Starting at the line that contains "For each line" and stopping at the line that contains "经济的优越性；另一方面又无条件的支持普京总统，创造各种神奇的理论证明普京 (8, 315, 512, 336)", transcribe every line of the material below exactly; pictures stay out.

Dataset entries -
============================================================
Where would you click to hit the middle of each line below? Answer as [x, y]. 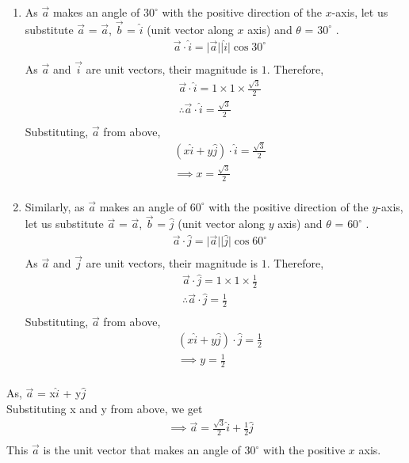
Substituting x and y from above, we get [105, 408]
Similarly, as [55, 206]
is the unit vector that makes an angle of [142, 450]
============================================================
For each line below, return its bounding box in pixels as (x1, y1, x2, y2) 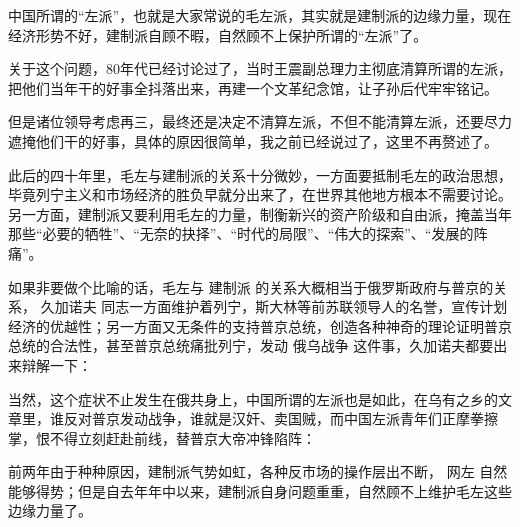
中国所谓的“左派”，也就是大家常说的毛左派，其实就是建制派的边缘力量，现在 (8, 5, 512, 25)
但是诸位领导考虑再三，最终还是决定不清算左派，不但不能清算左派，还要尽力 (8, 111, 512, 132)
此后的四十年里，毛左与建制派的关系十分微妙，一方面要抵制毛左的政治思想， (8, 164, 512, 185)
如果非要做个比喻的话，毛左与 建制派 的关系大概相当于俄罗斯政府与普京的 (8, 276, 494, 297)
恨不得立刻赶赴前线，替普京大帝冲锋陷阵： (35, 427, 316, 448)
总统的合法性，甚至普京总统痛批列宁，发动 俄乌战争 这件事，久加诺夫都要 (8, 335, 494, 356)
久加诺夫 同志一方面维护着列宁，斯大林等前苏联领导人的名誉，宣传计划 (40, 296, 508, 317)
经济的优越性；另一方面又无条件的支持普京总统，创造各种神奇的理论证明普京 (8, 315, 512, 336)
============================================================
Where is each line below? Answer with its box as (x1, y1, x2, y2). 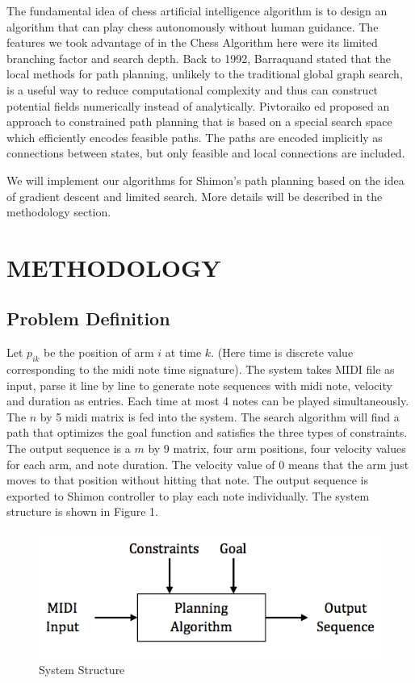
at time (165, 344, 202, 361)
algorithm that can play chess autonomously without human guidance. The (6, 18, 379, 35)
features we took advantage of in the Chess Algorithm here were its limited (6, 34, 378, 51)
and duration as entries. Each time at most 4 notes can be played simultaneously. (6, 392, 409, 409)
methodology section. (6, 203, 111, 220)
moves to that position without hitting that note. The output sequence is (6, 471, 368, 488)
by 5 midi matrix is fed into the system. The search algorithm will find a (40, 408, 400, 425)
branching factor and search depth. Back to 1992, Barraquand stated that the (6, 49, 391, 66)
============================================================
Result of this task -
For each line below, return its bounding box in pixels as (x1, y1, x2, y2) 
中国所谓的“左派”，也就是大家常说的毛左派，其实就是建制派的边缘力量，现在 (8, 5, 512, 25)
但是诸位领导考虑再三，最终还是决定不清算左派，不但不能清算左派，还要尽力 (8, 111, 512, 132)
此后的四十年里，毛左与建制派的关系十分微妙，一方面要抵制毛左的政治思想， (8, 164, 512, 185)
如果非要做个比喻的话，毛左与 建制派 的关系大概相当于俄罗斯政府与普京的 (8, 276, 494, 297)
恨不得立刻赶赴前线，替普京大帝冲锋陷阵： (35, 427, 316, 448)
总统的合法性，甚至普京总统痛批列宁，发动 俄乌战争 这件事，久加诺夫都要 (8, 335, 494, 356)
久加诺夫 同志一方面维护着列宁，斯大林等前苏联领导人的名誉，宣传计划 (40, 296, 508, 317)
经济的优越性；另一方面又无条件的支持普京总统，创造各种神奇的理论证明普京 (8, 315, 512, 336)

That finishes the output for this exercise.